DIRECTIONS:
Exact copy, no pictures: set down the lines from the one holding "Give the box" through the final line of the records below.

Data entries
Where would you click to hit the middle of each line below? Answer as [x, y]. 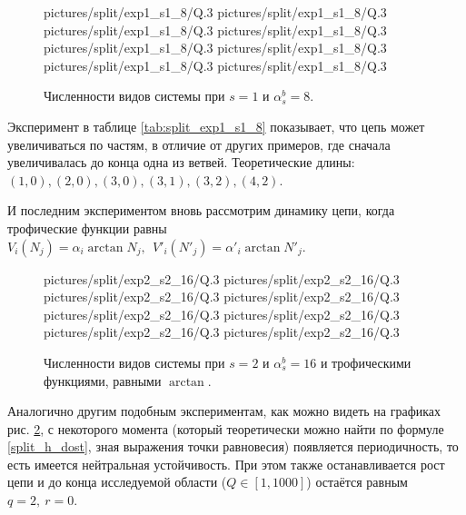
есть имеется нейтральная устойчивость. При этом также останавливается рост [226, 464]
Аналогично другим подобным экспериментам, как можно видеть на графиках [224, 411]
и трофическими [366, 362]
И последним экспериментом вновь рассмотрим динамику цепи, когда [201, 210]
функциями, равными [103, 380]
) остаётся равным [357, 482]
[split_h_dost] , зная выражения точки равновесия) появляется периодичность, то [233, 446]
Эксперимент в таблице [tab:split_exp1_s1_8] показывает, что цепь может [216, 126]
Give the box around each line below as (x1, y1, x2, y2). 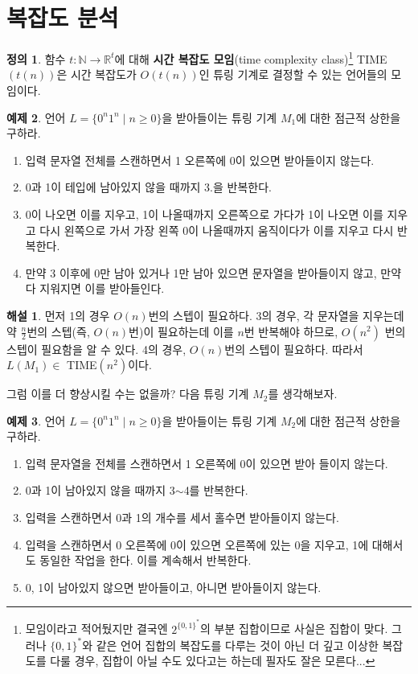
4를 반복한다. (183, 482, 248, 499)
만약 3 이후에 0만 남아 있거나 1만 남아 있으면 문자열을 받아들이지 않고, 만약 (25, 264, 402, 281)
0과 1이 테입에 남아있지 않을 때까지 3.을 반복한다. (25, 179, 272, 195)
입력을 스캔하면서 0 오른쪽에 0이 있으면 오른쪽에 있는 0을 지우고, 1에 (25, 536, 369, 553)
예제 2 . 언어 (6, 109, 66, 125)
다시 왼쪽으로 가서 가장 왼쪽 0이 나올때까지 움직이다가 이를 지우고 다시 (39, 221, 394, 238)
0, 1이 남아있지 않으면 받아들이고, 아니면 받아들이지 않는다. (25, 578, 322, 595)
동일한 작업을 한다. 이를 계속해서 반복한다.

WRITTEN ANSWER:
Give the box around each line below as (x1, y1, x2, y2). 
4를 반복한다. (183, 482, 248, 499)
만약 3 이후에 0만 남아 있거나 1만 남아 있으면 문자열을 받아들이지 않고, 만약 (25, 264, 402, 281)
0과 1이 테입에 남아있지 않을 때까지 3.을 반복한다. (25, 179, 272, 195)
입력을 스캔하면서 0 오른쪽에 0이 있으면 오른쪽에 있는 0을 지우고, 1에 (25, 536, 369, 553)
예제 2 . 언어 (6, 109, 66, 125)
다시 왼쪽으로 가서 가장 왼쪽 0이 나올때까지 움직이다가 이를 지우고 다시 (39, 221, 394, 238)
0, 1이 남아있지 않으면 받아들이고, 아니면 받아들이지 않는다. (25, 578, 322, 595)
동일한 작업을 한다. 이를 계속해서 반복한다.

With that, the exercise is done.